[Source data]

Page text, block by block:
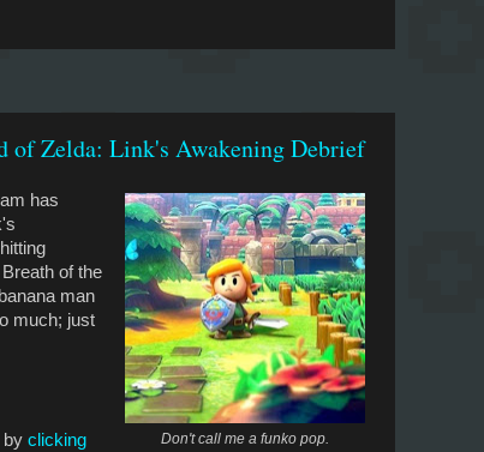
of Zelda: Link's Awakening Debrief
Don't call me a funko pop.
has
of the
man
much; just
by clicking
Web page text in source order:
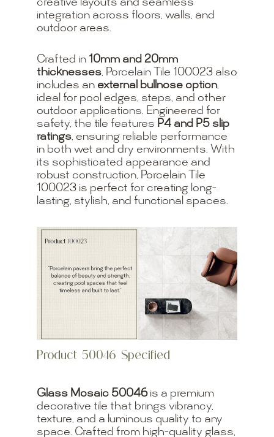
creative layouts and seamless
integration across floors, walls, and
outdoor areas.
Crafted in 10mm and 20mm
thicknesses, Porcelain Tile 100023 also
includes an external bullnose option,
ideal for pool edges, steps, and other
outdoor applications. Engineered for
safety, the tile features P4 and P5 slip
ratings, ensuring reliable performance
in both wet and dry environments. With
its sophisticated appearance and
robust construction, Porcelain Tile
100023 is perfect for creating long-
lasting, stylish, and functional spaces.
Product 50046 Specified
Glass Mosaic 50046is a premium
decorative tile that brings vibrancy,
texture, and a luminous quality to any
space. Crafted from high-quality glass,
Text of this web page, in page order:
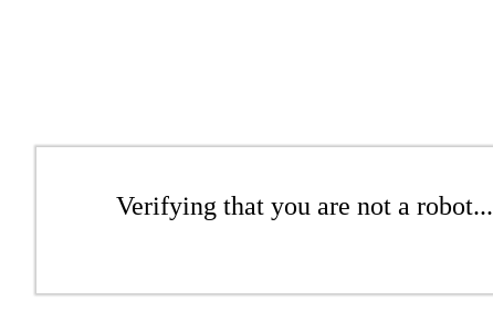
Verifying that you are not a robot...
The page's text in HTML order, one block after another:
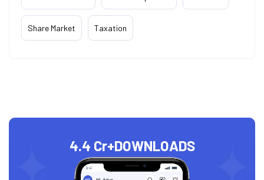
Share Market Taxation
4.4 Cr+DOWNLOADS
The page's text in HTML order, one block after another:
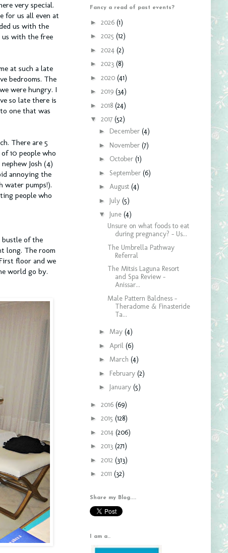
very special.
for us all even at
us with the
with the free
at such a late
bedrooms. The
were hungry. I
so late there is
one that was
There are 5
10 people who
Josh (4)
annoying the
water pumps!).
people who
bustle of the
long. The room
floor and we
world go by.
Fancy a read of past events?
► 2026 (1)
► 2025 (12)
► 2024 (2)
► 2023 (8)
► 2020 (41)
► 2019 (34)
► 2018 (24)
▼ 2017 (52)
► December (4)
► November (7)
► October (1)
► September (6)
► August (4)
► July (5)
▼ June (4)
Unsure on what foods to eat
during pregnancy? - Us...
The Umbrella Pathway
Referral
The Mitsis Laguna Resort
and Spa Review -
Anissar...
Male Pattern Baldness -
Theradome & Finasteride
Ta...
► May (4)
► April (6)
► March (4)
► February (2)
► January (5)
► 2016 (69)
► 2015 (128)
► 2014 (206)
► 2013 (271)
► 2012 (313)
► 2011 (32)
Share my Blog....
I am a..
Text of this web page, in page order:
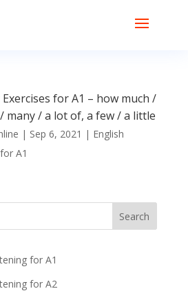
for A1 – how much /
many / a lot of, a few / a little
| Sep 6, 2021 | English
A1
for A1
for A2
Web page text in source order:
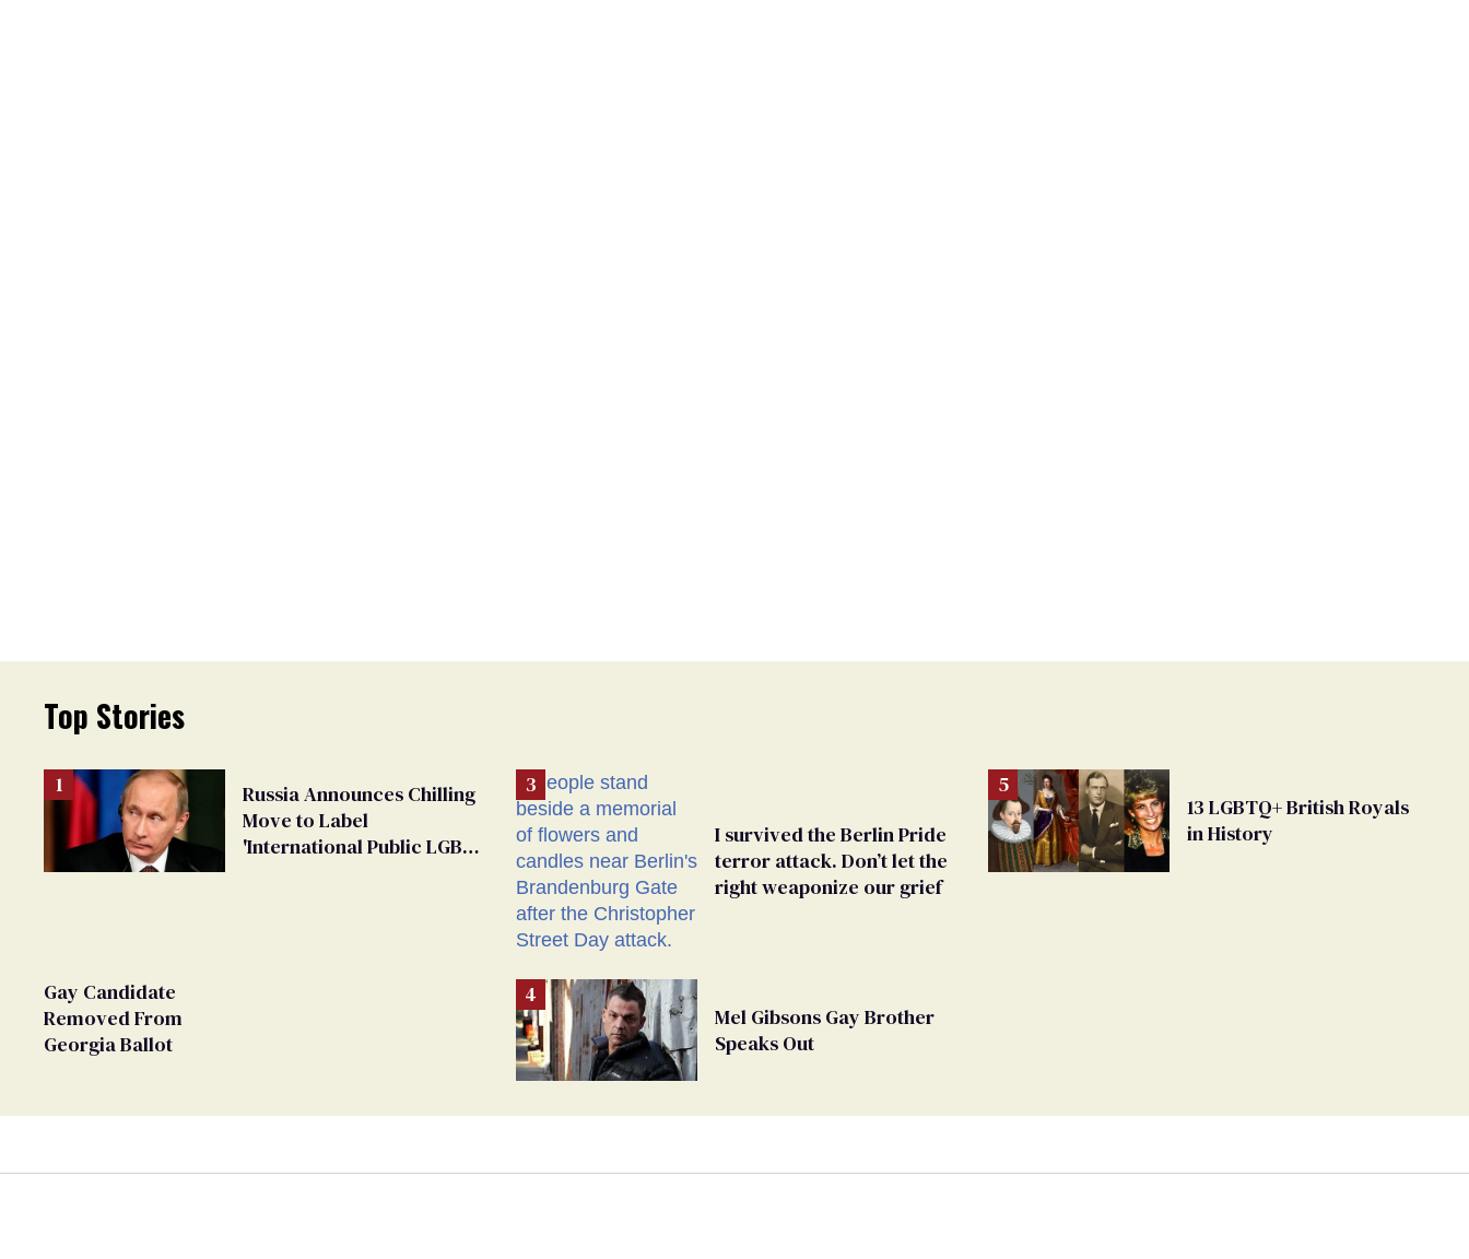
Top Stories
Russia Announces Chilling
Move to Label
'International Public LGBT
Gay Candidate
Removed From
Georgia Ballot
I survived the Berlin Pride
terror attack. Don’t let the
right weaponize our grief
Mel Gibsons Gay Brother
Speaks Out
13 LGBTQ+ British Royals
in History
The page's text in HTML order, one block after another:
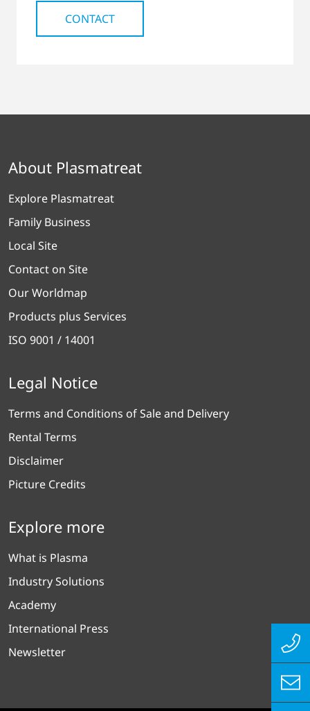
CONTACT
About Plasmatreat
Explore Plasmatreat
Family Business
Local Site
Contact on Site
Our Worldmap
Products plus Services
ISO 9001 / 14001
Legal Notice
Terms and Conditions of Sale and Delivery
Rental Terms
Disclaimer
Picture Credits
Explore more
What is Plasma
Industry Solutions
Academy
International Press
Newsletter
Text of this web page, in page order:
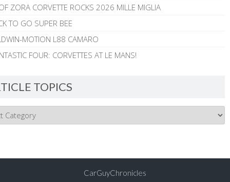
ZORA CORVETTE ROCKS 2026 MILLE MIGLIA
TO GO SUPER BEE
MOTION L88 CAMARO
FOUR: CORVETTES AT LE MANS!
TOPICS
CarGuyChronicles
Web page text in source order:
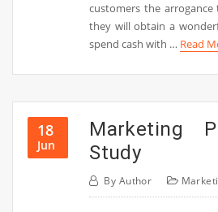
customers the
they will obtain a
spend cash with … Read
18
Jun
Marketing
Study
By Author
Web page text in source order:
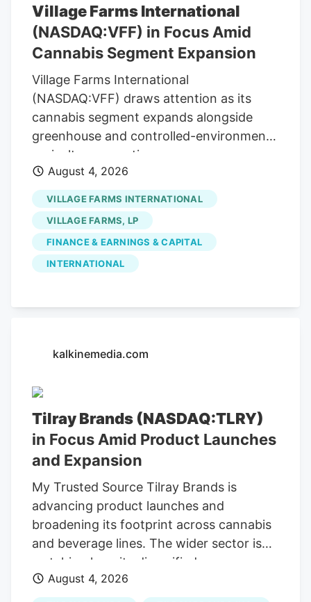
Village Farms International
(NASDAQ:VFF) in Focus Amid
Cannabis Segment Expansion
Village Farms International
(NASDAQ:VFF) draws attention as its
cannabis segment expands alongside
greenhouse and controlled-environment
agriculture operations.
August 4, 2026
VILLAGE FARMS INTERNATIONAL
VILLAGE FARMS, LP
FINANCE & EARNINGS & CAPITAL
INTERNATIONAL
kalkinemedia.com
Tilray Brands (NASDAQ:TLRY)
in Focus Amid Product Launches
and Expansion
My Trusted Source Tilray Brands is
advancing product launches and
broadening its footprint across cannabis
and beverage lines. The wider sector is
watching how its diversified consumer-
brands model adapts to shifting demand
August 4, 2026
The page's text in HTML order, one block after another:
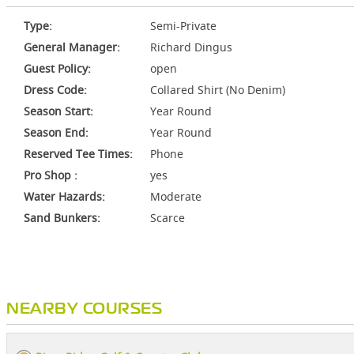
Type:
Semi-Private
General Manager:
Richard Dingus
Guest Policy:
open
Dress Code:
Collared Shirt (No Denim)
Season Start:
Year Round
Season End:
Year Round
Reserved Tee Times:
Phone
Pro Shop :
yes
Water Hazards:
Moderate
Sand Bunkers:
Scarce
NEARBY COURSES
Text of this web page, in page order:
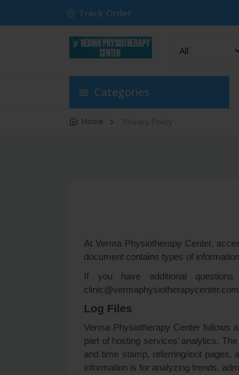
Track Order
Categories
Home Privacy Policy
At Verma Physiotherapy Center,
document contains types of
If you have additional
clinic@vermaphysiotherapycenter.com
Log Files
Verma Physiotherapy Center follows
part of hosting services’ analytics.
and time stamp, referring/exit pages,
information is for analyzing trends,
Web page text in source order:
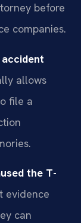
before
companies.
allows
file a
the T-
evidence
can
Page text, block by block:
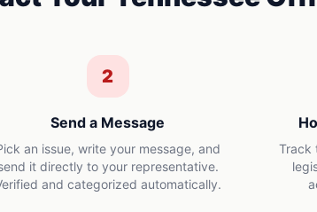
2
Send a Message
an issue, write your message, and
it directly to your representative.
and categorized automatically.
Track
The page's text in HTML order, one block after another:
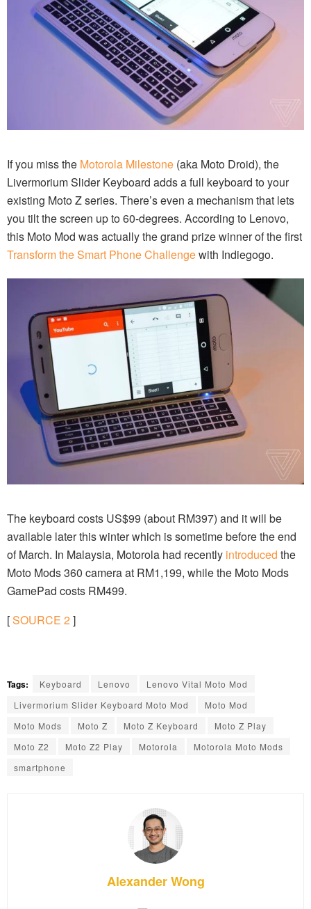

= Task objective =
Filter the lines above, keeping each one that contains the string "Focus".

= Answer to the problem =
(NASDAQ:VFF) in Focus Amid
in Focus Amid Product Launches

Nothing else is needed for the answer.